Der Chef der Bundesagentur für Arbeit (BA), Frank-Jürgen Weise, hatte am Tag zuvor in der Sitzung des Ausschusses für Arbeit und Soziales betont, dass er keine große Gefahr für den gesamtdeutschen Arbeitsmarkt sehe. Er erwarte, dass etwa 100.000 bis 150.000 Personen pro Jahr zuwandern. Vertreter der Koalitionsfraktionen sahen sich durch diese Ausführungen bestätigt, dass die Sorgen von SPD, Grünen und Die Linke überzogen seien. Von den meisten Experten werde keine "Ansturm" oder eine "Massenwanderung" erwartet, betont Johann Wadephul (CDU). "Negative Auswirkungen könnte es, wenn überhaupt, dann nur in sensiblen Bereichen wie in der Zeitarbeit geben." Er sei jedoch zuversichtlich, dass die Koalition in den Verhandlungen im Rahmen der Hartz-IV-Reform im Vermittlungsausschuss noch eine Einigung mit der Opposition über eine Lohnuntergrenze in der Zeitarbeit erzielen werde. Einen flächendeckenden Mindestlohn, wie ihn die SPD-Fraktion fordert, lehnten die Redner von Union und FDP ab. Damit "gefährden beziehungsweise vernichten sie viele Arbeitsplätze", argumentiert Heinrich Kolb (FDP). Viele der SPD-Forderungen führten zu einer Abschottung des deutschen Arbeitsmarktes, sagte der mittelständische Unternehmer aus der Metallbranche.

Gesetzentwurf der Grünen

Das sahen die Arbeitsmarktexperten der Fraktionen Die Linke und von Bündnis 90/Die Grünen anders. "90 Prozent der Arbeitgeber werden jede Möglichkeit nutzen, um niedrige Löhne zu zahlen", warnt Jutta Krellmann (Die Linke), "wenn sie es nicht tun, wären sie ja auch doof". Dagegen gäbe es nur ein Rezept: den flächendeckenden Mindestlohn.

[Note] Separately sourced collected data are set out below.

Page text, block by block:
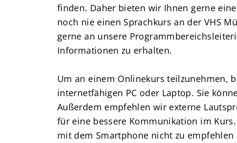
finden. Daher bieten wir Ihnen gerne
noch nie einen Sprachkurs an der VHS
gerne an unsere
Informationen zu erhalten.
Um an einem Onlinekurs teilzunehmen,
internetfähigen PC oder Laptop. Sie
Außerdem empfehlen wir externe
für eine bessere Kommunikation im
mit dem Smartphone nicht zu
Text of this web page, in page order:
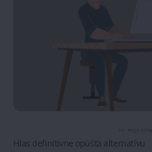
22. mája 2024
Hlas definitívne opúšťa alternatívu
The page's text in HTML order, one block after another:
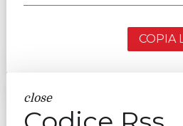
COPIA
close
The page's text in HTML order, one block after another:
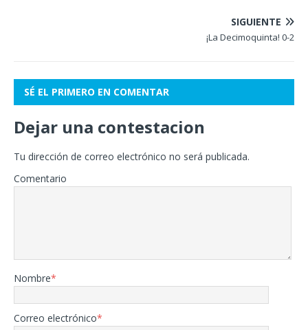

"Mit dem Mindestlohn können wir nicht nur im Hinblick auf die Freizügigkeit, sondern auch bei vielen anderen Problemen eine Menge erreichen", argumentiert Brigitte Pothmer (Grüne). Sie kündigte für die kommende Plenarwoche einen Gesetzentwurf ihrer Fraktion an, "mit dem alles ganz schnell gehen kann". Eine Lohnuntergrenze sei dringend notwendig, weil die BA damit rechne, dass vor allem An- und Ungelernte die Öffnung des Arbeitsmarktes nutzen würden. Wer die Ausbreitung von Lohn- und Sozialdumping nicht wolle, müsse eine Grenze einziehen.